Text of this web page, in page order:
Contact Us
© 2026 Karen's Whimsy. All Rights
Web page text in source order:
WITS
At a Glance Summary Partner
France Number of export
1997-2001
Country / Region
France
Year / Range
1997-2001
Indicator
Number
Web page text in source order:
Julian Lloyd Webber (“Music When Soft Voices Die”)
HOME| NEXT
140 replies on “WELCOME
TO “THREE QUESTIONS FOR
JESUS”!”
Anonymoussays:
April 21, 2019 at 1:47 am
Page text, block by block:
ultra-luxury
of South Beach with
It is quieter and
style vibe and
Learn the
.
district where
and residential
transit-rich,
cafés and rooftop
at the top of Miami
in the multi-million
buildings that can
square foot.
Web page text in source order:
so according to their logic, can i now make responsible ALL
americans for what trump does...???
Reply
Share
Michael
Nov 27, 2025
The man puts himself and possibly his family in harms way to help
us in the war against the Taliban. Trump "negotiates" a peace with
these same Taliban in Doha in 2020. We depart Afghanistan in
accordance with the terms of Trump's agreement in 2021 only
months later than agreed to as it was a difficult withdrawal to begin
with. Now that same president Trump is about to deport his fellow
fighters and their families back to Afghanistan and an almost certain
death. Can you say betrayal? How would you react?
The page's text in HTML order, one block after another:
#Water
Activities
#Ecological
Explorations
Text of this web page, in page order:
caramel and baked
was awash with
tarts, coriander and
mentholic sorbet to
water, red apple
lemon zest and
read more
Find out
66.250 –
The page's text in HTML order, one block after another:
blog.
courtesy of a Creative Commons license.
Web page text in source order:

══════

▶ **What this task involves**
Set down exactly the lines from the one that contains "Page text, block" to the final line above, both included, and nothing more.

▶ **Written answer**
Page text, block by block:
ultra-luxury
of South Beach with
It is quieter and
style vibe and
Learn the
.
district where
and residential
transit-rich,
cafés and rooftop
at the top of Miami
in the multi-million
buildings that can
square foot.
Web page text in source order:
so according to their logic, can i now make responsible ALL
americans for what trump does...???
Reply
Share
Michael
Nov 27, 2025
The man puts himself and possibly his family in harms way to help
us in the war against the Taliban. Trump "negotiates" a peace with
these same Taliban in Doha in 2020. We depart Afghanistan in
accordance with the terms of Trump's agreement in 2021 only
months later than agreed to as it was a difficult withdrawal to begin
with. Now that same president Trump is about to deport his fellow
fighters and their families back to Afghanistan and an almost certain
death. Can you say betrayal? How would you react?
The page's text in HTML order, one block after another:
#Water
Activities
#Ecological
Explorations
Text of this web page, in page order:
caramel and baked
was awash with
tarts, coriander and
mentholic sorbet to
water, red apple
lemon zest and
read more
Find out
66.250 –
The page's text in HTML order, one block after another:
blog.
courtesy of a Creative Commons license.
Web page text in source order:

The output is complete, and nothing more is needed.